Obviously the medium is the outdoor, nature bag. The small is more indoor oriented; but things get rearranged often as needed. The small is clearly easier to carry all day. I can't say if the 5DIII w/grip is enough taller than gripped 60D to be an issue. Messenger bag with carry handle plus the shoulder strap is best.

There is an extra small Timbuk2 version available; but I already had a Mountainsmith Aurora II AT to hold the OMD-EM5.


----------



## ddl (Oct 3, 2013)

For a shoulder bag I've used the ThinkTank Speed Racer V2 (smaller versions are Speed Demon/Speed Freak). It's padded (but bigger and squarer than a messenger bag) but what I really like about these bags is that they come with a padded waist strap so if you want to lug a lot of gear then you can fold out the waist strap (normally tucked into pockets) and put it on to take most of the load off of your shoulder strap (so it doesn't dig in). The waist strap also stabilizes the bag when walking, climibing, etc. so you don't have to worry about it sliding off of your shoulder and falling to the ground. They also come with a rain cover tucked in as well.

For a seven day trip in Southern California (including walking around theme parks for days with the kids) I carried a 5D3 with 24-70 F/2.8L mounted (sometimes in the bag while getting around outside the park), 16-35 F/2.8 II, 24 mm F/1.4 II, 70-200 F/2.8 OS, 1.4x converter and a 7D body inside the bag. On the pouches outside I had a 600EX-RT plus spare cards, batteries and lens hoods. Loaded up it was a bit over 20 pounds but I survived the trip.


----------



## wsheldon (Oct 3, 2013)

Viggo said:


> Lichtgestalt said:
> 
> 
> > Viggo said:
> ...



The LowePro Pro Messenger 180AW should work for that setup if you do want to pack the camera with 70-200 attached. I have the 160AW and it might be a bit short, but the 180AW adds a couple of inches in height without adding depth/width. It's a very comfortable travel/event bag for me. Very similar (rip-off?) to the the ThinkTank Retrospective, but with better padding and a nice magnetic closure if you fold up the long Velcro flap. It's also very discrete like the Retrospective for street shooting/travel, which I really like. Not cheap, though.


----------



## RGF (Oct 3, 2013)

ddl said:


> For a shoulder bag I've used the ThinkTank Speed Racer V2 (smaller versions are Speed Demon/Speed Freak). It's padded (but bigger and squarer than a messenger bag) but what I really like about these bags is that they come with a padded waist strap so if you want to lug a lot of gear then you can fold out the waist strap (normally tucked into pockets) and put it on to take most of the load off of your shoulder strap (so it doesn't dig in). The waist strap also stabilizes the bag when walking, climibing, etc. so you don't have to worry about it sliding off of your shoulder and falling to the ground. They also come with a rain cover tucked in as well.
> 
> For a seven day trip in Southern California (including walking around theme parks for days with the kids) I carried a 5D3 with 24-70 F/2.8L mounted (sometimes in the bag while getting around outside the park), 16-35 F/2.8 II, 24 mm F/1.4 II, 70-200 F/2.8 OS, 1.4x converter and a 7D body inside the bag. On the pouches outside I had a 600EX-RT plus spare cards, batteries and lens hoods. Loaded up it was a bit over 20 pounds but I survived the trip.

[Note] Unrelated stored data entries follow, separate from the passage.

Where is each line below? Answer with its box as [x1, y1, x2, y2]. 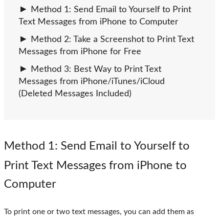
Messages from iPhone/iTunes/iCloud [19, 77, 165, 87]
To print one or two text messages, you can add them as [4, 208, 194, 216]
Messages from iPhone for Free [19, 47, 141, 57]
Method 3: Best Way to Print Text [31, 65, 161, 74]
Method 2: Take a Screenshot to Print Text [31, 35, 194, 44]
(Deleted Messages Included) [19, 89, 131, 99]
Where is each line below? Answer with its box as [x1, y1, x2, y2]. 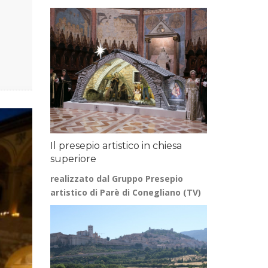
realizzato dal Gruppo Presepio [50, 173, 183, 184]
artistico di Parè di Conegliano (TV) [50, 187, 201, 198]
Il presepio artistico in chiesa [50, 140, 182, 151]
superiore [50, 153, 96, 165]
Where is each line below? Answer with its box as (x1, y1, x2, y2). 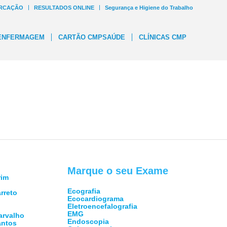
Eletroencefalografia (67, 202, 137, 210)
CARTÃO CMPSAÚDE (58, 33, 125, 41)
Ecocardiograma (67, 195, 124, 203)
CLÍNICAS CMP (139, 33, 186, 41)
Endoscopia (67, 217, 109, 225)
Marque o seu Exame (67, 165, 168, 176)
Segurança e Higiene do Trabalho (105, 5, 193, 11)
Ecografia (67, 187, 100, 195)
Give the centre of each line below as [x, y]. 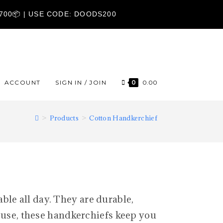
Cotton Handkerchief [123, 118]
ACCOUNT [22, 82]
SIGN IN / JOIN [81, 82]
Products [64, 118]
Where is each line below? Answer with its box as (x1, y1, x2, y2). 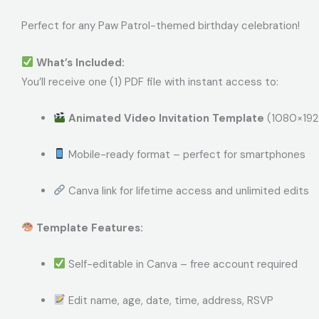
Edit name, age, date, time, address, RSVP (66, 293, 274, 308)
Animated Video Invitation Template (68, 110, 265, 125)
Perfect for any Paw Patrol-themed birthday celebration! (21, 18, 300, 33)
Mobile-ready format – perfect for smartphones (66, 147, 306, 162)
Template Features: (36, 220, 144, 235)
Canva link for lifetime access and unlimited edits (66, 183, 310, 198)
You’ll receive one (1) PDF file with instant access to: (21, 74, 278, 89)
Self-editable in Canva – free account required (66, 256, 298, 271)
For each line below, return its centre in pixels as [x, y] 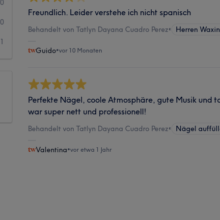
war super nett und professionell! [87, 111]
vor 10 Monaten [81, 50]
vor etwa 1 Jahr [91, 149]
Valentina [52, 150]
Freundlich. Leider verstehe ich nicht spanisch [110, 12]
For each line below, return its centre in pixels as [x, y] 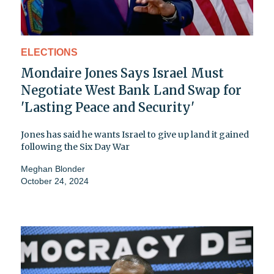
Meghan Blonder [53, 168]
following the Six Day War [75, 146]
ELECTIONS [49, 52]
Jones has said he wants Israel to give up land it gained [135, 134]
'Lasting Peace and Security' [108, 107]
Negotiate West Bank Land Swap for [131, 90]
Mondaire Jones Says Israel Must [122, 73]
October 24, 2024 [55, 181]
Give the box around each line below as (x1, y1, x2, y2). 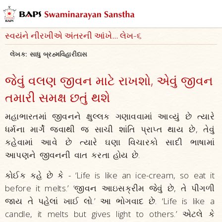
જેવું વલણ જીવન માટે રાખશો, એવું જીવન (5, 72, 213, 89)
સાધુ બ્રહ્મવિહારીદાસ (29, 50, 88, 58)
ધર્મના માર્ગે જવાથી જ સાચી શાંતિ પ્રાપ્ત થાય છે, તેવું (5, 123, 215, 135)
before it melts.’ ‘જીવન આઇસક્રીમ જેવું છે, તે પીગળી (5, 182, 215, 194)
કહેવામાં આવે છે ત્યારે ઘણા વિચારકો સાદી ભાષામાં (5, 136, 215, 148)
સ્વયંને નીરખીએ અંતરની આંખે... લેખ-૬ (5, 30, 142, 44)
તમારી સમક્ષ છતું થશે (5, 89, 110, 106)
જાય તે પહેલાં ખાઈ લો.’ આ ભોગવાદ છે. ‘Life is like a (5, 195, 215, 207)
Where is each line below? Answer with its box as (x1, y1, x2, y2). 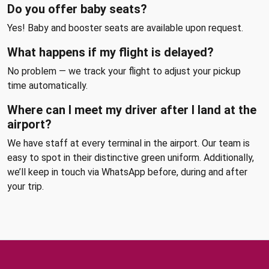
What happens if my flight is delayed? (7, 45, 214, 59)
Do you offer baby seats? (7, 2, 147, 16)
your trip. (7, 181, 44, 192)
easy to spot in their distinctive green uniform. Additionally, (7, 152, 254, 163)
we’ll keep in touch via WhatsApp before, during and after (7, 166, 247, 178)
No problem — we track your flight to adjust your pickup (7, 65, 241, 77)
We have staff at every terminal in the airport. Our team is (7, 138, 250, 149)
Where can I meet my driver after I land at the (7, 103, 256, 117)
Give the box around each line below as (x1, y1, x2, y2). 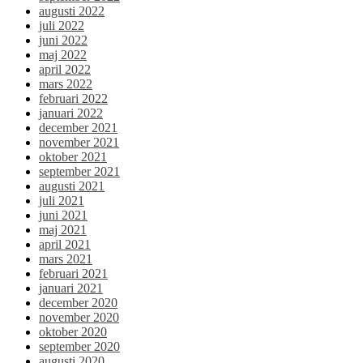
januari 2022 (39, 106, 103, 121)
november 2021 (39, 135, 119, 150)
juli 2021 (39, 194, 84, 208)
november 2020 (39, 310, 119, 325)
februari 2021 (39, 267, 108, 281)
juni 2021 (39, 208, 88, 223)
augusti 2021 (39, 179, 105, 194)
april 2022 (39, 62, 91, 77)
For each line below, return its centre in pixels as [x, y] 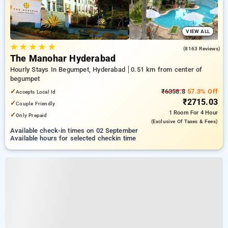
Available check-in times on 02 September [74, 131]
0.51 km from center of [167, 69]
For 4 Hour [204, 113]
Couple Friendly [36, 104]
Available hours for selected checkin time [73, 138]
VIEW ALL [198, 31]
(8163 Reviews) [202, 49]
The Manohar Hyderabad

At over 20 lbs-ouch!! After a few hours I would be hurting. For that weight gear I generally use a backpack, but that is not very convenient. Perhaps a shoulder bag with a waist band to putthe weight on my hips? Suggestions??


----------



## unfocused (Oct 3, 2013)

I'm interested in this thread as well.

I need a smaller bag for a similar setup: my 7D (plus Grip with 15-85mm mounted) and the 70-300 L. More and more and I'm finding this two-lens kit to be the perfect travel setup. I was looking at the Think Tank messenger style bag or the Domke Little Bit Smaller bag, but now I see that the Lowepro 160 is on sale until December...hmm...


----------



## mackguyver (Oct 3, 2013)

I have the LowePro Pro Messenger 200AW and while it's more challenging to use it with the 70-200 f/2.8 attached (you have to reconfigure it a bit), it holds my 5DII and III, 16-35, 24-70 2.8, 70-200 2.8, and 580EX and has a really comfortable shoulder strap. The 180AW might make more sense if you want the 70-200 + attached body or don't need as much room, but this line of bags are great. The fabric & build quality, magnetic/velcro lid, and incognito design are excellent.


----------



## JPAZ (Oct 3, 2013)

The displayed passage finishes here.